Attorney Matthew Cook, representing Gorman, Harmon and the other defendants, filed a motion on Dec. 28 to dismiss the lawsuit, disputing Doe’s claims.
“Many of the plaintiff’s allegations are woefully exaggerated,” Cook said in the motion. “Others are outright false.”
Cook argues that Doe’s First Amendment rights protecting religious expression were not violated by requiring her to remove her hijab for her booking photograph and wear jail-issued clothing, noting that Doe said in her lawsuit that one of the deputies told her that Christian and Jewish inmates were also required to remove head coverings for their booking photographs.
“No allegation suggests … that any person from any religious group is permitted to wear head coverings during a booking photograph at the Warren County Regional Jail,” Cook said in the response. “By all accounts, the jail’s purported booking-photo policy is applied even-handedly, neutrally to all inmates irrespective of their religious identity.”
Cook also argued that the jail’s policy requiring inmates to remove head coverings for their booking photographs serves important governmental interests.

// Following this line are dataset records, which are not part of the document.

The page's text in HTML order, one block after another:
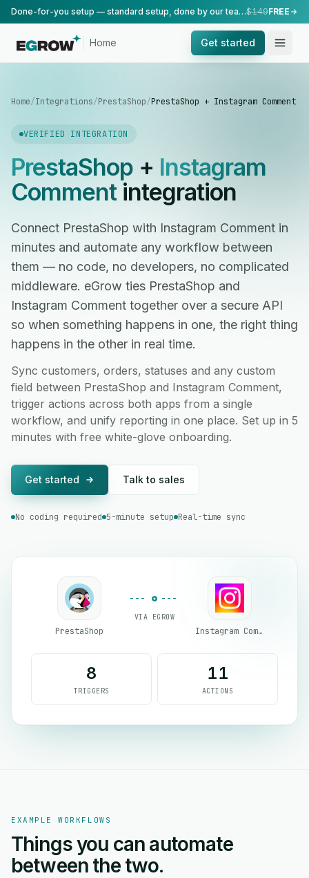
Done-for-you setup — standard setup, done by our team.$149FREE
Home Get started
Home/Integrations/PrestaShop/PrestaShop + Instagram Comment
VERIFIED INTEGRATION
PrestaShop+ Instagram
Commentintegration
Connect PrestaShop with Instagram Comment in
minutes and automate any workflow between
them — no code, no developers, no complicated
middleware. eGrow ties PrestaShop and
Instagram Comment together over a secure API
so when something happens in one, the right thing
happens in the other in real time.
Sync customers, orders, statuses and any custom
field between PrestaShop and Instagram Comment,
trigger actions across both apps from a single
workflow, and unify reporting in one place. Set up in 5
minutes with free white-glove onboarding.
Get started Talk to sales
No coding required 5-minute setup Real-time sync
PrestaShop
VIA EGROW
Instagram Comment
8
TRIGGERS
11
ACTIONS
EXAMPLE WORKFLOWS
Things you can automate
between the two.
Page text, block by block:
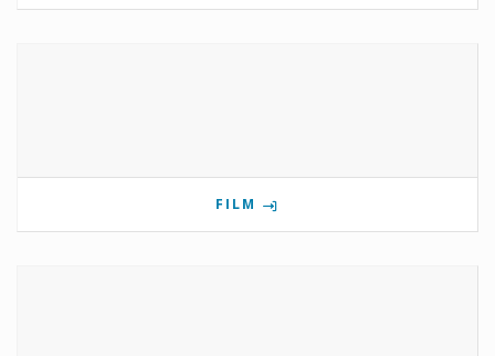
FILM
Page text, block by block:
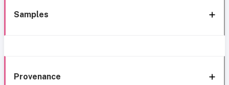
Samples
Provenance

“It allows booking officers to better identify, classify and document prisoners entering their facilities,” Cook said. “So too does a policy requiring inmates to wear jail-issued clothing instead of loose-fitting personal clothing: among other legitimate goals, it furthers safety interests because inmates with loose-fitted clothing can more easily conceal contraband and dangerous weapons.”
Doe had requested the federal court issue an injunction ordering the jail to change its policy so that it would no longer be allowed to take booking photographs of Muslim women without their hijab, and to direct the jail to carry out strip searches without sharing them electronically.
Cook argued that Doe, as a former inmate who does not face a “certainly impending threat” of being jailed, lacked the legal standing to ask the court to grant the injunctions.
Cook said that Gorman is not the final policymaker when it comes to inmate policies at the jail and lacked the authority to ratify the strip search, so he should be dismissed from the suit.
Carroll’s responsibilities ended when the jail took custody of Doe after the officer brought her there and he did not participate in any of the subsequent booking process, Cook said in arguing for Carroll to be dismissed from the suit.
Officer Smith 1 and Officer Smith 2 are described by Cook in the response as “unnamed fictitious parties” who have not been served with any paperwork in the case, and should therefore be dismissed as well.